WHAT TO DO:
Give back all the data below exactly as it is shown.

--- START ---

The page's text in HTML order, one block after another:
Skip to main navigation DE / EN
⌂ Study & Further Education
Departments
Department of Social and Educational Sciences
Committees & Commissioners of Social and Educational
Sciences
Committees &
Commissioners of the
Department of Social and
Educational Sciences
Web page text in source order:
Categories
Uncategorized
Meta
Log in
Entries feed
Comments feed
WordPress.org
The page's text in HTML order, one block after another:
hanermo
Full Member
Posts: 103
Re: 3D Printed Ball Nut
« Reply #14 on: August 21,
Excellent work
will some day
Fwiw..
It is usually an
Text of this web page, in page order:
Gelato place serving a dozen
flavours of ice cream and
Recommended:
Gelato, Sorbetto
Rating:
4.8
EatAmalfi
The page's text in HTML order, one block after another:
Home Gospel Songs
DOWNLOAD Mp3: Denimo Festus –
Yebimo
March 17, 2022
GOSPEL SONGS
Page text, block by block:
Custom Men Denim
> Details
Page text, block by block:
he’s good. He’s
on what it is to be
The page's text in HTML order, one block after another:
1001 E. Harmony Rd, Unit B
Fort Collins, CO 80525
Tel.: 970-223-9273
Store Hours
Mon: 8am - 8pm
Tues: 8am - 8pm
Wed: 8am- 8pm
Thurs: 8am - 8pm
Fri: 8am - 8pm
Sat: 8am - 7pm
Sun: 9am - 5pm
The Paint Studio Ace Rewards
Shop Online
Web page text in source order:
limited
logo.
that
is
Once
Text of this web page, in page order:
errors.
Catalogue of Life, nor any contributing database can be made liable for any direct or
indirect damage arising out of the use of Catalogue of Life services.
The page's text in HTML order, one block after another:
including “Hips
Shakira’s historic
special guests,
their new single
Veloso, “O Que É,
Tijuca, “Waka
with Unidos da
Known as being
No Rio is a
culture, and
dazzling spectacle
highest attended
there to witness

--- END ---

RESPONSE TO THIS TASK:
The page's text in HTML order, one block after another:
Skip to main navigation DE / EN
⌂ Study & Further Education
Departments
Department of Social and Educational Sciences
Committees & Commissioners of Social and Educational
Sciences
Committees &
Commissioners of the
Department of Social and
Educational Sciences
Web page text in source order:
Categories
Uncategorized
Meta
Log in
Entries feed
Comments feed
WordPress.org
The page's text in HTML order, one block after another:
hanermo
Full Member
Posts: 103
Re: 3D Printed Ball Nut
« Reply #14 on: August 21,
Excellent work
will some day
Fwiw..
It is usually an
Text of this web page, in page order:
Gelato place serving a dozen
flavours of ice cream and
Recommended:
Gelato, Sorbetto
Rating:
4.8
EatAmalfi
The page's text in HTML order, one block after another:
Home Gospel Songs
DOWNLOAD Mp3: Denimo Festus –
Yebimo
March 17, 2022
GOSPEL SONGS
Page text, block by block:
Custom Men Denim
> Details
Page text, block by block:
he’s good. He’s
on what it is to be
The page's text in HTML order, one block after another:
1001 E. Harmony Rd, Unit B
Fort Collins, CO 80525
Tel.: 970-223-9273
Store Hours
Mon: 8am - 8pm
Tues: 8am - 8pm
Wed: 8am- 8pm
Thurs: 8am - 8pm
Fri: 8am - 8pm
Sat: 8am - 7pm
Sun: 9am - 5pm
The Paint Studio Ace Rewards
Shop Online
Web page text in source order:
limited
logo.
that
is
Once
Text of this web page, in page order:
errors.
Catalogue of Life, nor any contributing database can be made liable for any direct or
indirect damage arising out of the use of Catalogue of Life services.
The page's text in HTML order, one block after another:
including “Hips
Shakira’s historic
special guests,
their new single
Veloso, “O Que É,
Tijuca, “Waka
with Unidos da
Known as being
No Rio is a
culture, and
dazzling spectacle
highest attended
there to witness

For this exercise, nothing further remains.